Они похожи на заговорщиков, и я догадываюсь, что Олауссон все знает.
Я чувствую, как моя спина покрывается потом. Ладони становятся влажными.
– Отпечатки обуви в квартире Хебера. – Я поворачиваюсь к Мауритцон: – Мы работаем с квартирой. Криминалисты должны закончить все уже сегодня. Но там, похоже… ничего нет, кроме этих отпечатков. С большой долей вероятности это не тот человек, который стоял за контейнером на Дёбельнсгатан и не сам Хебер. Тот, кто побывал в квартире убитого, носил обувь сорок четвертого размера.
– Убийца вполне мог переобуться, – возражает Олауссон.
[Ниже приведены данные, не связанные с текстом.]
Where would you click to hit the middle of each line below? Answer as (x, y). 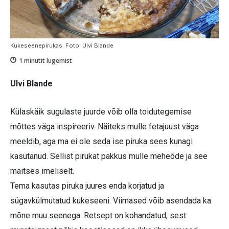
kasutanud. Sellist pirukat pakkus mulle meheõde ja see (109, 156)
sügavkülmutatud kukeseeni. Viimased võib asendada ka (111, 201)
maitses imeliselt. (42, 171)
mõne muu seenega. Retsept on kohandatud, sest (98, 216)
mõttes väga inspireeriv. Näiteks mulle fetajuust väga (105, 127)
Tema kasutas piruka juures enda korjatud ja (87, 186)
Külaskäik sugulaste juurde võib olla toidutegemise (101, 112)
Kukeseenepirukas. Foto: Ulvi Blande (62, 45)
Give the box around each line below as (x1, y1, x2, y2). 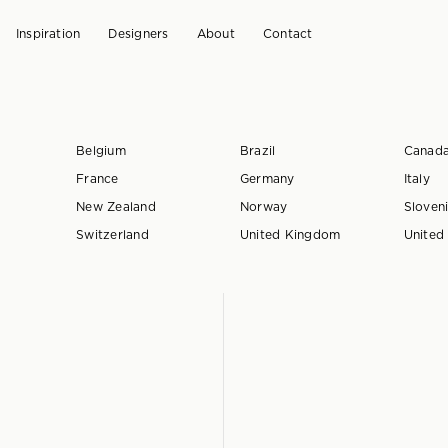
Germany (239, 173, 295, 185)
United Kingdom (239, 229, 341, 241)
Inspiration (15, 28, 81, 40)
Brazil (239, 145, 276, 157)
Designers (108, 28, 169, 40)
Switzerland (76, 229, 149, 241)
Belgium (76, 145, 126, 157)
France (76, 173, 119, 185)
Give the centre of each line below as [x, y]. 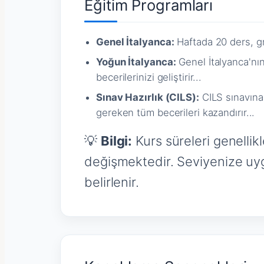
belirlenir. [112, 182]
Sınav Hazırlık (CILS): [148, 98]
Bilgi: [116, 141]
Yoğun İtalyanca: [136, 62]
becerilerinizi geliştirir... [149, 77]
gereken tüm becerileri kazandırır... [176, 113]
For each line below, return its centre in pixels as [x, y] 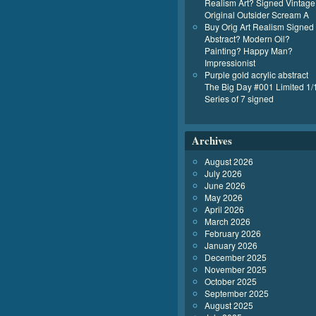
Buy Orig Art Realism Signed [259, 26]
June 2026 [225, 185]
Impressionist [230, 62]
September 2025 [237, 293]
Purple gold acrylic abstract [256, 74]
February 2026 [233, 233]
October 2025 [231, 281]
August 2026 [229, 161]
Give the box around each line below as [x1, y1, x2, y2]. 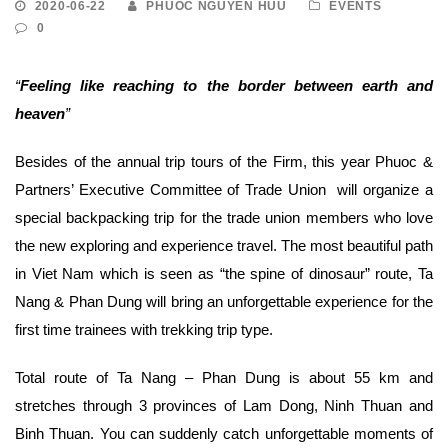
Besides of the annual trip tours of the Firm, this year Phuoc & [15, 153, 433, 171]
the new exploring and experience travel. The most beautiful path [15, 237, 433, 255]
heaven [15, 105, 65, 123]
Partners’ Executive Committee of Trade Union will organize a [15, 181, 433, 199]
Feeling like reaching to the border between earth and [20, 77, 433, 95]
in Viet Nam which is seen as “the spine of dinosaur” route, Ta [15, 265, 433, 283]
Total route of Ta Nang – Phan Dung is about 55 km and [15, 369, 433, 387]
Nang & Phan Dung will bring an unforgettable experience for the [15, 293, 433, 311]
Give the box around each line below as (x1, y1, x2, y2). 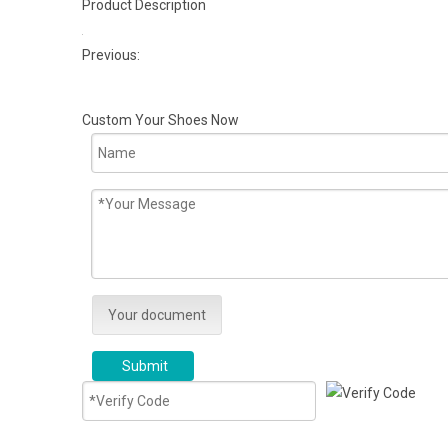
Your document (108, 307, 206, 323)
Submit (122, 358, 168, 374)
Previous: (82, 47, 143, 63)
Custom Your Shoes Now (82, 112, 239, 128)
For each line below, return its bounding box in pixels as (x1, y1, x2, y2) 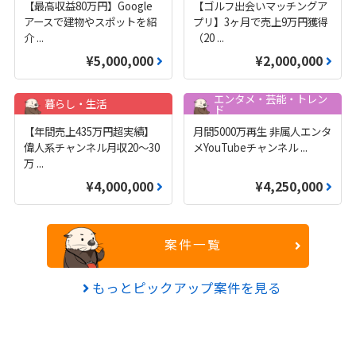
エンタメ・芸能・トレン (213, 90, 327, 106)
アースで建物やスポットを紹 (24, 14, 157, 30)
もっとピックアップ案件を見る (89, 278, 281, 298)
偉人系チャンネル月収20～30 (24, 139, 161, 156)
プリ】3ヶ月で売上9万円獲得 (192, 14, 328, 30)
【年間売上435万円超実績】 (24, 123, 155, 140)
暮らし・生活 (44, 95, 106, 111)
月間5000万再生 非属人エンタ (192, 123, 331, 140)
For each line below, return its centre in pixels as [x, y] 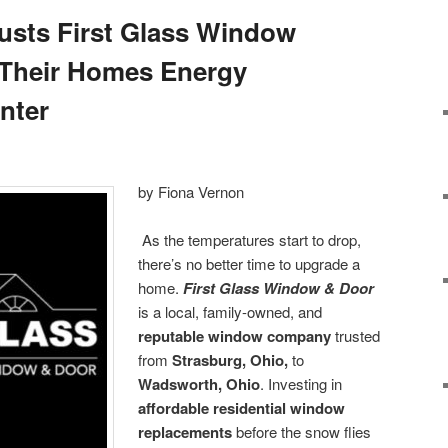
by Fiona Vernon [191, 191]
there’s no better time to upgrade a [249, 263]
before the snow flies [302, 431]
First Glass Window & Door [279, 287]
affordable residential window [242, 407]
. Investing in [301, 383]
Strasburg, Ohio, [232, 359]
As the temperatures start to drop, [252, 239]
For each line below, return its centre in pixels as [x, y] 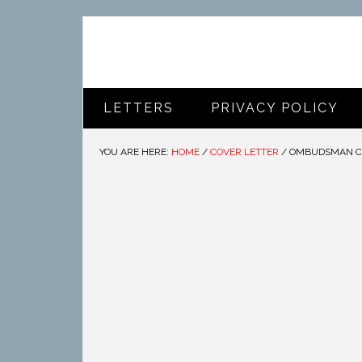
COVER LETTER [244, 152]
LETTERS [139, 108]
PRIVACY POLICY [275, 108]
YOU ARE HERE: [135, 152]
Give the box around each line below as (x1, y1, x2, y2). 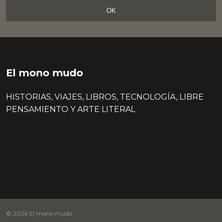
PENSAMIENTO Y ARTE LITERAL (6, 105, 135, 114)
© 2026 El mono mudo (6, 210, 72, 218)
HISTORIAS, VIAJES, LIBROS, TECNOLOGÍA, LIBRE (6, 92, 204, 102)
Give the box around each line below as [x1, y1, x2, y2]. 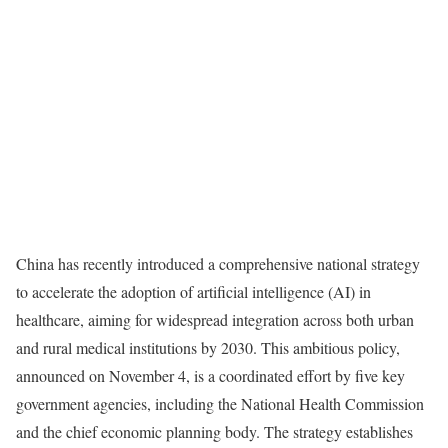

– Да, конечно. – Мауритцон стучит по столу костяшками пальцев, и я спрашиваю себя, делает ли она так всегда, когда раздражена. – Но насколько часто убийцы меняют ботинки с тридцать восьмого размера на сорок четвертый?.. В любом случае отпечатки обуви сами по себе бесполезны.
– А что с его мобильником? – спрашиваю я.
– Все еще не найден. – Бирк пролистывает свои бумаги. – Последний исходящий звонок с мобильника Хебера зарегистрирован возле университета, предположительно от получаса до сорока пяти минут до смерти. Но с кем он разговаривал, установить таким образом невозможно. Нам нужен список звонков, чем скорей, тем лучше. Мы вряд ли получим его раньше завтрашнего вечера. В настоящий момент телефон Хебера предположительно отключен. Если он, конечно, не покоится на дне озера Меларен.
– Мы должны найти его, где бы он ни был, – резюмирует Олауссон и поворачивается ко мне. – Так что ты там говорил насчет респондента пятнадцать семьдесят девять?
– Пятнадцать девяносто девять, – поправляю я.
– Хорошо, пусть так, – соглашается Олауссон. – Он ведь вполне может быть убийцей?
– Не думаю, – возражаю я.
– Почему?
– Кое-что не стыкуется.
– Он имеет в виду направление удара, – поясняет Мауритцон. – Если Хебер ждал респондента пятнадцать девяносто девять и явился на встречу раньше его, то вряд ли стоял бы спиной к переулку. Логичнее было бы предположить, что он смотрел в ту сторону, откуда должен был появиться пятнадцать девяносто девять, согласитесь. Если же Хебер вошел во двор позже пятнадцать девяносто девять, тем более маловероятно, что он повернулся к нему задом.
Мобильник Олауссона сигналит. Имя, высветившееся на дисплее, начинается с буквы Г – вот и все, что я успеваю заметить.
– Звучит разумно, – резюмирует Олауссон. – Что ж, будем над этим работать. И выясните, что же такого узнал Хебер. Или… – Он встряхивается и поднимается со стула. – Действуйте, у меня своя работа.
Олауссон захлопывает папку и выходит из комнаты совещаний с ней и прижатым к уху мобильником.
– Он даже не взглянул! – шепотом восклицает Мауритцон. – Я потратила на этот протокол несколько часов.
Бирк, бывший на удивление молчаливым во время совещания, переводит взгляд то на меня, то на Мауритцон, то на стул, словно ошарашенный внезапным уходом Олауссона.
– Чертов идиот, – резюмирует он.
Я поднимаюсь.
– Куда ты? – спрашивает Бирк.
– Так… почитаю немного.
– Копии, которые ты так и не снял?
– Что-то вроде того.
Бирк косится на Мауритцон, как будто только из опасения, что она уснет.
– Сумасшедший дом, – ворчит он.
Подкрепившись двумя чашками кофе, я устраиваюсь в своем кабинете с «полевыми заметками» Хебера. Фигура убитого социолога стоит у меня перед глазами темной тенью, которую я прогоняю, пытаясь сосредоточиться на чтении.
В первых записях чувствуется его неуверенность. Хебер будто движется ощупью. Он намечает возможные направления работы, оперируя терминами, смысл которых не вполне мне ясен.
В январе Хебер налаживает контакты с представителями автономных движений и начинает «полевые исследования». Вот и все, что касается января.